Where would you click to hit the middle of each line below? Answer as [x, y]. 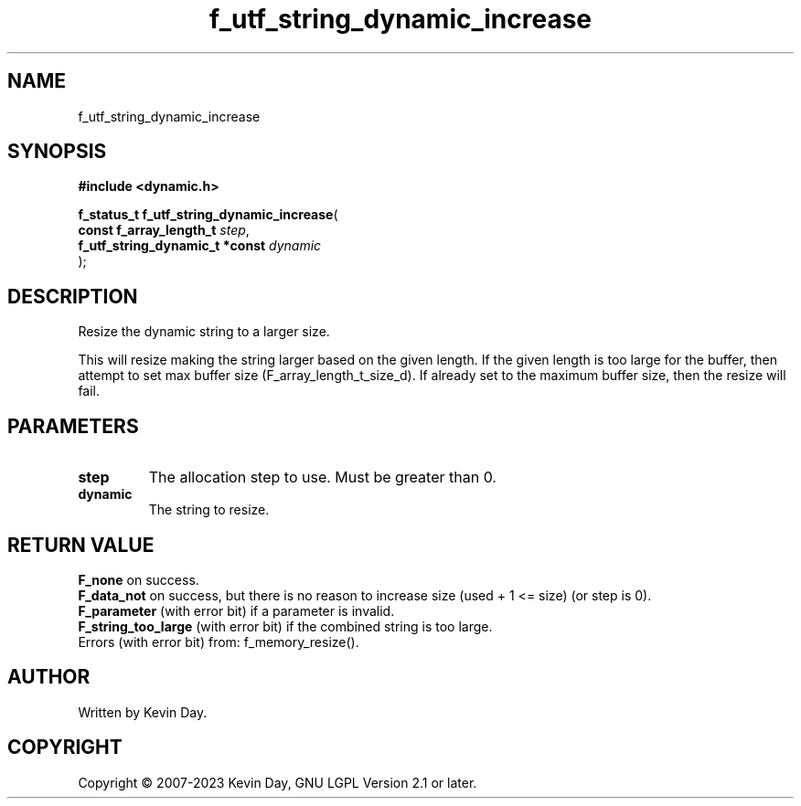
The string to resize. [209, 510]
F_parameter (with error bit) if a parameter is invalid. [236, 610]
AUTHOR [49, 677]
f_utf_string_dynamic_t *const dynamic [200, 246]
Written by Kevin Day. [143, 712]
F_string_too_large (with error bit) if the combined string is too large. [285, 626]
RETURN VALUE [81, 545]
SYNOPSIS [57, 152]
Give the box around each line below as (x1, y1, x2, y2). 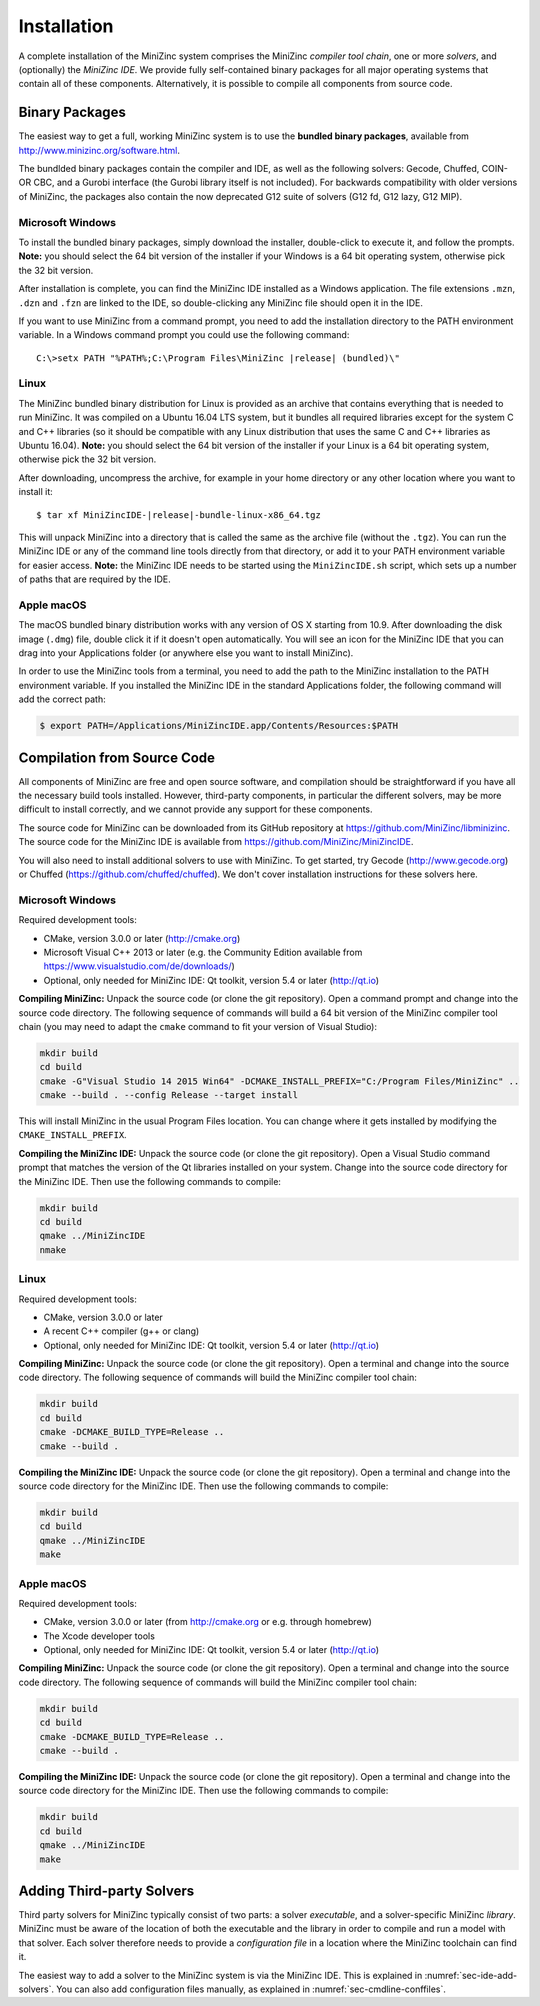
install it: (18, 486, 54, 498)
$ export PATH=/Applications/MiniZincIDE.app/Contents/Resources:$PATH (39, 720, 399, 732)
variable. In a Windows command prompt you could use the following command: (18, 329, 350, 341)
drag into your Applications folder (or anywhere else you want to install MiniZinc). (18, 647, 354, 659)
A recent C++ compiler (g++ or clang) (43, 1325, 200, 1337)
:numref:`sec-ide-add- (424, 1969, 518, 1981)
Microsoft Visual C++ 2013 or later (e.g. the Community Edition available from (43, 946, 363, 958)
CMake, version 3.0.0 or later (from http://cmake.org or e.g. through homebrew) (43, 1616, 372, 1628)
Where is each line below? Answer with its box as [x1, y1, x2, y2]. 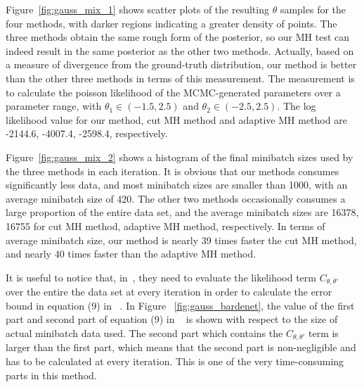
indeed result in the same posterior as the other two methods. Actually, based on [6, 43, 354, 58]
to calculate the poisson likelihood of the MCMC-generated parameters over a [6, 84, 341, 99]
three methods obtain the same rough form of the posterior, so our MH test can [6, 30, 350, 44]
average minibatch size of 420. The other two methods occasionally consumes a [6, 191, 346, 205]
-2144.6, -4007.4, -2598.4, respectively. [6, 126, 168, 141]
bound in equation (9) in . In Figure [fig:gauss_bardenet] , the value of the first [6, 298, 355, 312]
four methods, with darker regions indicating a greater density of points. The [6, 15, 337, 30]
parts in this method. [6, 367, 97, 382]
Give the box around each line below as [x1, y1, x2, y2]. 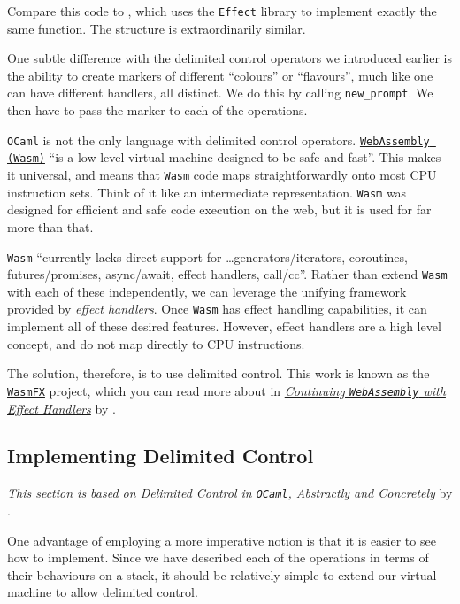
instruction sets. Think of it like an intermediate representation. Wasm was [7, 182, 407, 201]
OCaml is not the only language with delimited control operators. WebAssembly [7, 130, 430, 149]
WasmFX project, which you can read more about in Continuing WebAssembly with [7, 381, 446, 399]
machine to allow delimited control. [7, 583, 198, 601]
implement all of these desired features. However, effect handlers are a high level [7, 317, 441, 336]
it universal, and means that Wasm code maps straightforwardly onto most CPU [7, 166, 437, 183]
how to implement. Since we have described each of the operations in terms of [7, 548, 429, 567]
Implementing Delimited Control [7, 442, 314, 469]
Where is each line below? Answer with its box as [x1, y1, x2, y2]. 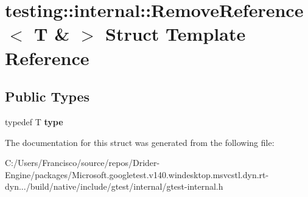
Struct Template [105, 21, 246, 46]
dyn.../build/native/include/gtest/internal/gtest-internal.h [5, 180, 223, 193]
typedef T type [5, 115, 63, 128]
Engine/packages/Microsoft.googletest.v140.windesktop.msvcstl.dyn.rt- [5, 168, 269, 181]
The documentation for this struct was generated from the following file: [5, 136, 275, 148]
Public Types [5, 87, 90, 106]
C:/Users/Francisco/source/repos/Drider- [5, 156, 160, 169]
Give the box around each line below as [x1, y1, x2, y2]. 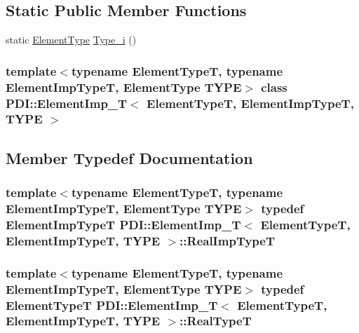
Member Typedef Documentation [6, 147, 253, 168]
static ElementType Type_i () [6, 32, 137, 47]
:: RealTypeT [179, 312, 252, 329]
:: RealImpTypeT [179, 231, 276, 249]
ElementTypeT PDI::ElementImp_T [6, 296, 218, 313]
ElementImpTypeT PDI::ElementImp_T [6, 215, 241, 233]
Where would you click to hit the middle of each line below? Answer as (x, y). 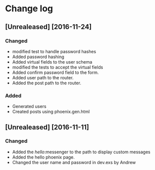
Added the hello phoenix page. (43, 157)
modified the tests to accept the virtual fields (58, 67)
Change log (29, 9)
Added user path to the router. (43, 77)
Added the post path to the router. (46, 83)
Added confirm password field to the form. (56, 72)
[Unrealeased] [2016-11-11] (47, 127)
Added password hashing (38, 57)
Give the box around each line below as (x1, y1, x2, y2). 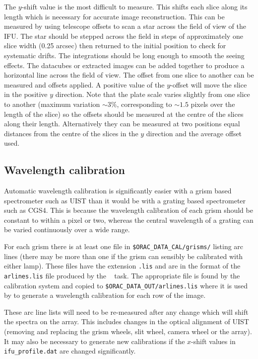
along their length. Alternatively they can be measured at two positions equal (4, 118, 240, 129)
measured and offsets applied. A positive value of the (4, 79, 165, 90)
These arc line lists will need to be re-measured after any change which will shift (4, 306, 249, 317)
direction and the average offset (146, 128, 242, 138)
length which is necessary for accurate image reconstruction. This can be (4, 11, 225, 21)
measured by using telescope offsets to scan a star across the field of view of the (4, 21, 246, 31)
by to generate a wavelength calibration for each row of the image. (4, 290, 206, 300)
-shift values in (191, 336, 236, 346)
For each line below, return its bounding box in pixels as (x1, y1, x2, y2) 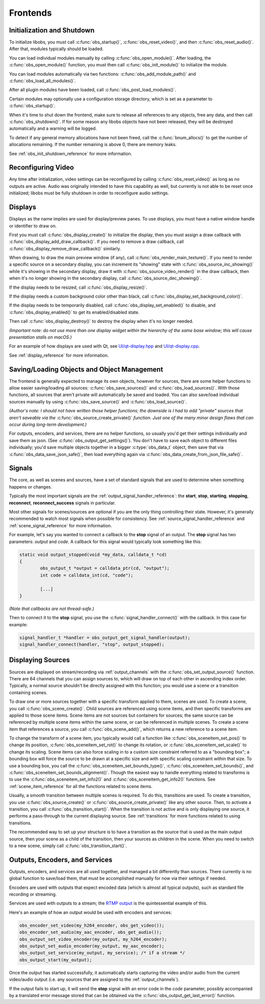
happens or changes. (9, 484, 53, 489)
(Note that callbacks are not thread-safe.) (9, 606, 94, 611)
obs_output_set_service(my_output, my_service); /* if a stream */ (19, 950, 185, 956)
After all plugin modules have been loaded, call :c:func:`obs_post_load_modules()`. (9, 87, 176, 93)
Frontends (9, 7, 52, 18)
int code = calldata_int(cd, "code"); (40, 572, 133, 578)
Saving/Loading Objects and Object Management (9, 365, 163, 373)
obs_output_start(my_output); (19, 957, 92, 963)
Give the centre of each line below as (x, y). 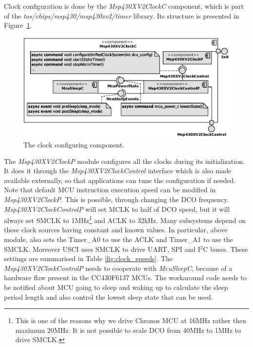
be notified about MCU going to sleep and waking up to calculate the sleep (116, 287)
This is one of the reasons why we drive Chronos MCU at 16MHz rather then (131, 320)
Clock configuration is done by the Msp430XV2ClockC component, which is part (124, 6)
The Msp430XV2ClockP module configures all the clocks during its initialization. (124, 161)
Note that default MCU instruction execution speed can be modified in (110, 190)
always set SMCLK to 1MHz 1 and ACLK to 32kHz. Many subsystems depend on (125, 219)
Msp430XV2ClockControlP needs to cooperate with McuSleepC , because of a (118, 268)
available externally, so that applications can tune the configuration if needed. (120, 180)
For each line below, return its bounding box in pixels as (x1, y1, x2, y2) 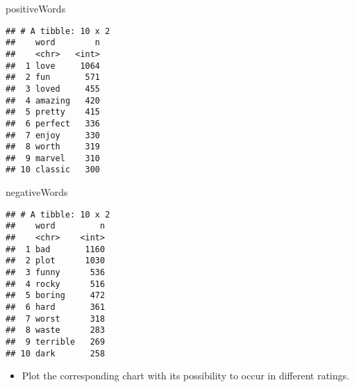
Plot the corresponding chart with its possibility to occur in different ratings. (22, 368, 350, 383)
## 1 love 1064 (6, 60, 101, 71)
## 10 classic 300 (6, 165, 101, 175)
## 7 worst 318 (6, 313, 106, 324)
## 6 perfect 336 (6, 118, 101, 129)
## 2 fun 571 (6, 72, 101, 83)
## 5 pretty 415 (6, 107, 101, 117)
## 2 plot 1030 (6, 256, 106, 266)
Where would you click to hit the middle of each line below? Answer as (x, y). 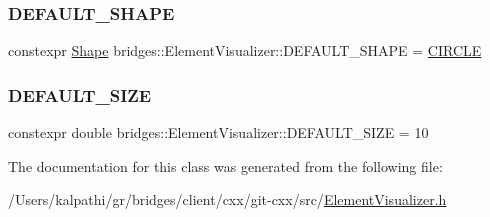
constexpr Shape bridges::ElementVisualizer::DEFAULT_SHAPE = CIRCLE (245, 50)
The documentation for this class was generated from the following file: (225, 165)
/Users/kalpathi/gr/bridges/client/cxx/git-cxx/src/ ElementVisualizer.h (227, 199)
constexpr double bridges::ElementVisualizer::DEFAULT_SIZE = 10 (218, 132)

★ ★ ★

▶ [What is being asked]: Each entry above should come back word for word, and no picture should come with it.

▶ [Reply]:
Where would you click to hit the middle of each line below? Answer as [x, y]. 
The string to resize. [209, 510]
F_parameter (with error bit) if a parameter is invalid. [236, 610]
AUTHOR [49, 677]
f_utf_string_dynamic_t *const dynamic [200, 246]
Written by Kevin Day. [143, 712]
F_string_too_large (with error bit) if the combined string is too large. [285, 626]
RETURN VALUE [81, 545]
SYNOPSIS [57, 152]
Give the box around each line below as (x1, y1, x2, y2). 
install it: (18, 486, 54, 498)
$ export PATH=/Applications/MiniZincIDE.app/Contents/Resources:$PATH (39, 720, 399, 732)
variable. In a Windows command prompt you could use the following command: (18, 329, 350, 341)
drag into your Applications folder (or anywhere else you want to install MiniZinc). (18, 647, 354, 659)
A recent C++ compiler (g++ or clang) (43, 1325, 200, 1337)
:numref:`sec-ide-add- (424, 1969, 518, 1981)
Microsoft Visual C++ 2013 or later (e.g. the Community Edition available from (43, 946, 363, 958)
CMake, version 3.0.0 or later (from http://cmake.org or e.g. through homebrew) (43, 1616, 372, 1628)
Where is each line below? Answer with its box as [x1, y1, x2, y2]. 
indeed result in the same posterior as the other two methods. Actually, based on [6, 43, 354, 58]
to calculate the poisson likelihood of the MCMC-generated parameters over a [6, 84, 341, 99]
three methods obtain the same rough form of the posterior, so our MH test can [6, 30, 350, 44]
average minibatch size of 420. The other two methods occasionally consumes a [6, 191, 346, 205]
-2144.6, -4007.4, -2598.4, respectively. [6, 126, 168, 141]
bound in equation (9) in . In Figure [fig:gauss_bardenet] , the value of the first [6, 298, 355, 312]
four methods, with darker regions indicating a greater density of points. The [6, 15, 337, 30]
parts in this method. [6, 367, 97, 382]
Give the box around each line below as [x1, y1, x2, y2]. 
instruction sets. Think of it like an intermediate representation. Wasm was [7, 182, 407, 201]
OCaml is not the only language with delimited control operators. WebAssembly [7, 130, 430, 149]
WasmFX project, which you can read more about in Continuing WebAssembly with [7, 381, 446, 399]
machine to allow delimited control. [7, 583, 198, 601]
implement all of these desired features. However, effect handlers are a high level [7, 317, 441, 336]
it universal, and means that Wasm code maps straightforwardly onto most CPU [7, 166, 437, 183]
how to implement. Since we have described each of the operations in terms of [7, 548, 429, 567]
Implementing Delimited Control [7, 442, 314, 469]
Where is each line below? Answer with its box as [x1, y1, x2, y2]. 
Struct Template [105, 21, 246, 46]
dyn.../build/native/include/gtest/internal/gtest-internal.h [5, 180, 223, 193]
typedef T type [5, 115, 63, 128]
Engine/packages/Microsoft.googletest.v140.windesktop.msvcstl.dyn.rt- [5, 168, 269, 181]
The documentation for this struct was generated from the following file: [5, 136, 275, 148]
Public Types [5, 87, 90, 106]
C:/Users/Francisco/source/repos/Drider- [5, 156, 160, 169]
Give the box around each line below as [x1, y1, x2, y2]. 
Member Typedef Documentation [6, 147, 253, 168]
static ElementType Type_i () [6, 32, 137, 47]
:: RealTypeT [179, 312, 252, 329]
:: RealImpTypeT [179, 231, 276, 249]
ElementTypeT PDI::ElementImp_T [6, 296, 218, 313]
ElementImpTypeT PDI::ElementImp_T [6, 215, 241, 233]
Where would you click to hit the middle of each line below? Answer as (x, y). 
Added the hello phoenix page. (43, 157)
modified the tests to accept the virtual fields (58, 67)
Change log (29, 9)
Added user path to the router. (43, 77)
Added the post path to the router. (46, 83)
Added confirm password field to the form. (56, 72)
[Unrealeased] [2016-11-11] (47, 127)
Added password hashing (38, 57)
Give the box around each line below as (x1, y1, x2, y2). 
along their length. Alternatively they can be measured at two positions equal (4, 118, 240, 129)
measured and offsets applied. A positive value of the (4, 79, 165, 90)
These arc line lists will need to be re-measured after any change which will shift (4, 306, 249, 317)
direction and the average offset (146, 128, 242, 138)
length which is necessary for accurate image reconstruction. This can be (4, 11, 225, 21)
measured by using telescope offsets to scan a star across the field of view of the (4, 21, 246, 31)
by to generate a wavelength calibration for each row of the image. (4, 290, 206, 300)
-shift values in (191, 336, 236, 346)
For each line below, return its bounding box in pixels as (x1, y1, x2, y2) 
happens or changes. (9, 484, 53, 489)
(Note that callbacks are not thread-safe.) (9, 606, 94, 611)
obs_output_set_service(my_output, my_service); /* if a stream */ (19, 950, 185, 956)
After all plugin modules have been loaded, call :c:func:`obs_post_load_modules()`. (9, 87, 176, 93)
Frontends (9, 7, 52, 18)
int code = calldata_int(cd, "code"); (40, 572, 133, 578)
Saving/Loading Objects and Object Management (9, 365, 163, 373)
obs_output_start(my_output); (19, 957, 92, 963)
Give the centre of each line below as (x, y). 
be notified about MCU going to sleep and waking up to calculate the sleep (116, 287)
This is one of the reasons why we drive Chronos MCU at 16MHz rather then (131, 320)
Clock configuration is done by the Msp430XV2ClockC component, which is part (124, 6)
The Msp430XV2ClockP module configures all the clocks during its initialization. (124, 161)
Note that default MCU instruction execution speed can be modified in (110, 190)
always set SMCLK to 1MHz 1 and ACLK to 32kHz. Many subsystems depend on (125, 219)
Msp430XV2ClockControlP needs to cooperate with McuSleepC , because of a (118, 268)
available externally, so that applications can tune the configuration if needed. (120, 180)
For each line below, return its bounding box in pixels as (x1, y1, x2, y2) 
Plot the corresponding chart with its possibility to occur in different ratings. (22, 368, 350, 383)
## 1 love 1064 (6, 60, 101, 71)
## 10 classic 300 (6, 165, 101, 175)
## 7 worst 318 (6, 313, 106, 324)
## 6 perfect 336 (6, 118, 101, 129)
## 2 fun 571 (6, 72, 101, 83)
## 5 pretty 415 (6, 107, 101, 117)
## 2 plot 1030 (6, 256, 106, 266)
Where would you click to hit the middle of each line below? Answer as (x, y). 
constexpr Shape bridges::ElementVisualizer::DEFAULT_SHAPE = CIRCLE (245, 50)
The documentation for this class was generated from the following file: (225, 165)
/Users/kalpathi/gr/bridges/client/cxx/git-cxx/src/ ElementVisualizer.h (227, 199)
constexpr double bridges::ElementVisualizer::DEFAULT_SIZE = 10 (218, 132)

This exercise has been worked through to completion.